Copy each line below that includes "cautious".

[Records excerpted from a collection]
# # # # #

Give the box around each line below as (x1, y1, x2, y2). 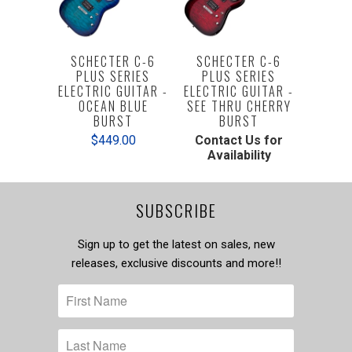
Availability (207, 148, 271, 163)
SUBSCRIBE (135, 198, 217, 222)
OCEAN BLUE (78, 97, 148, 115)
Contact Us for (195, 133, 283, 148)
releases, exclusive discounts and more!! (71, 255, 281, 270)
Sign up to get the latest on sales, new (77, 236, 275, 251)
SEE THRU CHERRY (186, 97, 291, 115)
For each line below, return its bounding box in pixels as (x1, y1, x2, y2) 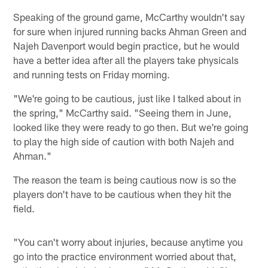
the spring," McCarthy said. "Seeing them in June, (13, 106, 232, 118)
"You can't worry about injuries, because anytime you (13, 235, 243, 248)
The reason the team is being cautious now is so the (13, 173, 237, 185)
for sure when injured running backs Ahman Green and (13, 25, 247, 37)
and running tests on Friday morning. (13, 68, 170, 80)
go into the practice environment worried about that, (13, 249, 237, 262)
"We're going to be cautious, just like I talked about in (13, 92, 242, 104)
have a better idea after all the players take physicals (13, 53, 239, 66)
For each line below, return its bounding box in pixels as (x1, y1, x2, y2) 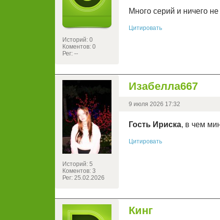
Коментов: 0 (62, 43, 96, 51)
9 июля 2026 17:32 (129, 101, 180, 108)
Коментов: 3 (62, 167, 96, 175)
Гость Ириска (129, 120, 181, 129)
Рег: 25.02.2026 (62, 174, 105, 182)
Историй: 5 (62, 161, 93, 168)
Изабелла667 (129, 80, 198, 93)
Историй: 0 (62, 36, 93, 44)
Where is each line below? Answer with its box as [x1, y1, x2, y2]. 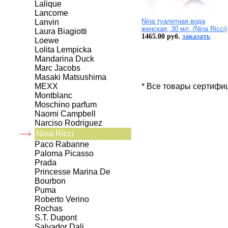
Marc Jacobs [35, 64, 80, 73]
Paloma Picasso [35, 149, 94, 158]
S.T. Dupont [35, 213, 77, 222]
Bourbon [35, 177, 66, 186]
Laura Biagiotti [35, 27, 87, 36]
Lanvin [35, 18, 59, 27]
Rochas [35, 204, 63, 213]
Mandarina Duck [35, 54, 94, 64]
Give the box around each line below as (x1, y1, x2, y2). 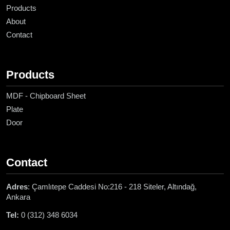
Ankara (6, 193, 30, 202)
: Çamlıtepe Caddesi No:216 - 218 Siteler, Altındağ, (28, 182, 197, 191)
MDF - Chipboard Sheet (6, 91, 86, 101)
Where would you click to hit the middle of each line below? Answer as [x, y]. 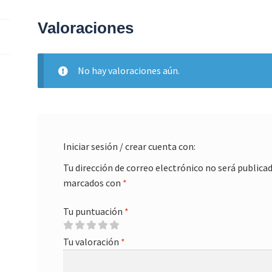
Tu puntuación [93, 212]
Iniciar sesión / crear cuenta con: [129, 146]
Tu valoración [92, 242]
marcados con [93, 182]
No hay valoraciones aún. [128, 71]
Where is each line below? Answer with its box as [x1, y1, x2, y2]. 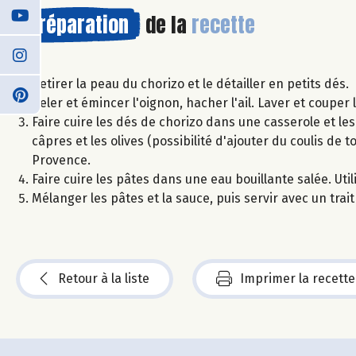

# # # # #

## SOLUTION TO THE EXERCISE
The reason the team is being cautious now is so the (13, 173, 237, 185)
"We're going to be cautious, just like I talked about in (13, 92, 242, 104)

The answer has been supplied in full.